Sir Stirling Craufurd Moss  (17 September 1929 – 12 April 2020) was a British Formula One driver. An inductee into the International Motorsports Hall of Fame, he won 212 of the 529 races he entered across several different motorsports competitions and he has been described as "the greatest driver never to win the Formula One World Championship". In a seven-year span between 1955 and 1961 Moss finished in second place four times and in third place three times.

Early life
Moss was born in London to amateur racing drivers Alfred and Aileen Moss (née Craufurd). His grandfather was Jewish; and from a family that changed their surname from Moses to Moss. He was brought up at Long White Cloud house on the south bank of the River Thames. His father was an amateur racing driver who had come 16th in the 1924 Indianapolis 500, and his mother had also been involved in motorsport, entering into hillclimbs at the wheel of a Singer Nine. Moss was a gifted horse rider as was his younger sister, Pat Moss, who went on to become a successful rally driver.

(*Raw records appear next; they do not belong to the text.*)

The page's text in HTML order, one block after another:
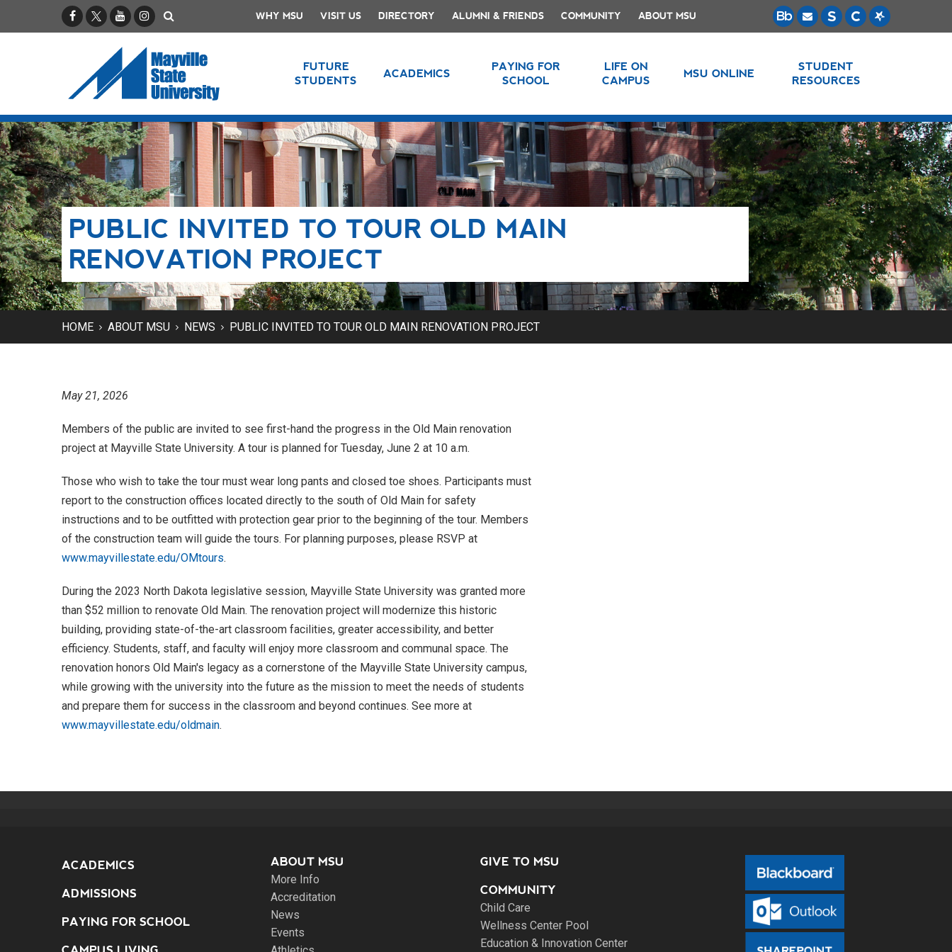
FacebookX / TwitterYouTubeInstagram WHY MSU VISIT US DIRECTORY ALUMNI & FRIENDS COMMUNITY ABOUT MSU
FUTURE
STUDENTS
ACADEMICS
PAYING FOR
SCHOOL
LIFE ON
CAMPUS
MSU ONLINE
STUDENT
RESOURCES
PUBLIC INVITED TO TOUR OLD MAIN
RENOVATION PROJECT
HOME ABOUT MSU NEWS PUBLIC INVITED TO TOUR OLD MAIN RENOVATION PROJECT
May 21, 2026
Members of the public are invited to see first-hand the progress in the Old Main renovation
project at Mayville State University. A tour is planned for Tuesday, June 2 at 10 a.m.
Those who wish to take the tour must wear long pants and closed toe shoes. Participants must
report to the construction offices located directly to the south of Old Main for safety
instructions and to be outfitted with protection gear prior to the beginning of the tour. Members
of the construction team will guide the tours. For planning purposes, please RSVP at
www.mayvillestate.edu/OMtours.
During the 2023 North Dakota legislative session, Mayville State University was granted more
than $52 million to renovate Old Main. The renovation project will modernize this historic
building, providing state-of-the-art classroom facilities, greater accessibility, and better
efficiency. Students, staff, and faculty will enjoy more classroom and communal space. The
renovation honors Old Main's legacy as a cornerstone of the Mayville State University campus,
while growing with the university into the future as the mission to meet the needs of students
and prepare them for success in the classroom and beyond continues. See more at
www.mayvillestate.edu/oldmain.
ACADEMICS
ADMISSIONS
PAYING FOR SCHOOL
ABOUT MSU
More Info
Accreditation
News
Events
GIVE TO MSU
COMMUNITY
Child Care
Wellness Center Pool
Education & Innovation Center

Moss was educated at several independent schools: Shrewsbury House School, Clewer Manor Junior School and Haileybury and Imperial Service College. He disliked school and did not get good grades. At Haileybury, he was subjected to anti-semitic bullying due to his Jewish roots. He concealed the bullying from his parents and used it as "motivation to succeed". Moss received his first car, an Austin 7, from his father at the age of nine, and drove it on the fields around Long White Cloud. He purchased his own car at age 15 after he obtained a driving licence.

Racing career

Moss raced from 1948 to 1962, winning 212 of the 529 races he entered, including 16 Formula One Grands Prix. He competed in as many as 62 races in one year and drove 84 different makes of car over the course of his career. He preferred to race British cars, stating, "It is better to lose honourably in a British car than to win in a foreign one". At Vanwall, he was instrumental in breaking the German and Italian stranglehold on F1. He kept his record of the most Formula One Grands Prix victories by an English driver until 1991 when Nigel Mansell overtook him.

1948–1954
Moss began his career at the wheel of his father's 328 BMW, DPX 653. Moss was one of the Cooper Car Company's first customers, using winnings from competing in horse-riding events to pay the deposit on a Cooper 500 in 1948. He then persuaded his father, who opposed his son's racing career and wanted him to become a dentist, to let him buy it. He soon demonstrated his natural talent and ability with numerous wins at both the national and international levels, and continued to compete in Formula Three, with Coopers and Kiefts, after he had progressed to more senior categories.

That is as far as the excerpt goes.